### [Work order]
Reproduce all of the records word for word, omitting the pictures.

Data under study section start

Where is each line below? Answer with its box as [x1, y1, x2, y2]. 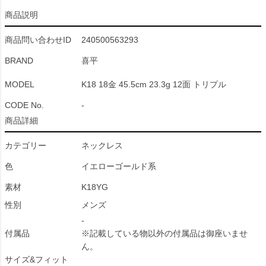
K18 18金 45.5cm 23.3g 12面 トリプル [81, 80, 226, 89]
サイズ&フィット [5, 255, 68, 264]
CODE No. [5, 100, 44, 110]
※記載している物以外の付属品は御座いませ [81, 229, 248, 238]
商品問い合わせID [5, 35, 71, 45]
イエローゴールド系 [81, 161, 156, 171]
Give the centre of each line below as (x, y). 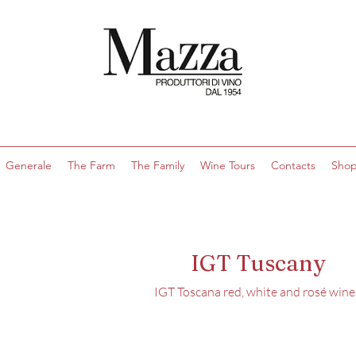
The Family (157, 165)
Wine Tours (227, 165)
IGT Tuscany (259, 263)
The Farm (91, 165)
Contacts (293, 165)
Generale (28, 165)
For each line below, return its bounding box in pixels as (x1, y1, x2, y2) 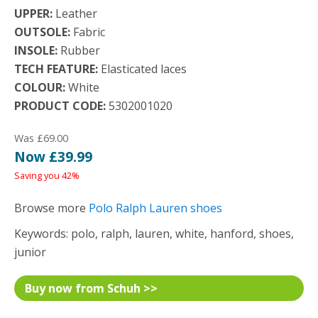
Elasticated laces (98, 61, 187, 77)
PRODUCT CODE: (14, 98, 106, 114)
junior (14, 244, 46, 260)
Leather (53, 6, 97, 21)
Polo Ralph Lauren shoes (89, 200, 222, 216)
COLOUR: (14, 79, 65, 95)
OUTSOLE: (14, 24, 70, 40)
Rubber (57, 43, 100, 58)
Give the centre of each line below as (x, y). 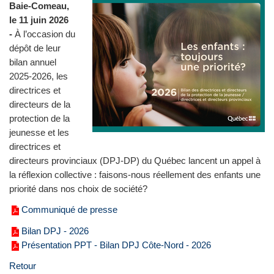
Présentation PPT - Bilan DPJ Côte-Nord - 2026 (116, 245)
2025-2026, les (39, 76)
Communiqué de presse (69, 210)
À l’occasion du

Data under study section end

### [Result of this exercise]
Where is each line below? Answer with its box as [x1, y1, x2, y2]. 
K18 18金 45.5cm 23.3g 12面 トリプル [81, 80, 226, 89]
サイズ&フィット [5, 255, 68, 264]
CODE No. [5, 100, 44, 110]
※記載している物以外の付属品は御座いませ [81, 229, 248, 238]
商品問い合わせID [5, 35, 71, 45]
イエローゴールド系 [81, 161, 156, 171]
Give the centre of each line below as (x, y). 
The Family (157, 165)
Wine Tours (227, 165)
IGT Tuscany (259, 263)
The Farm (91, 165)
Contacts (293, 165)
Generale (28, 165)
For each line below, return its bounding box in pixels as (x1, y1, x2, y2) 
Elasticated laces (98, 61, 187, 77)
PRODUCT CODE: (14, 98, 106, 114)
junior (14, 244, 46, 260)
Leather (53, 6, 97, 21)
Polo Ralph Lauren shoes (89, 200, 222, 216)
COLOUR: (14, 79, 65, 95)
OUTSOLE: (14, 24, 70, 40)
Rubber (57, 43, 100, 58)
Give the centre of each line below as (x, y). 
Présentation PPT - Bilan DPJ Côte-Nord - 2026 (116, 245)
2025-2026, les (39, 76)
Communiqué de presse (69, 210)
À l’occasion du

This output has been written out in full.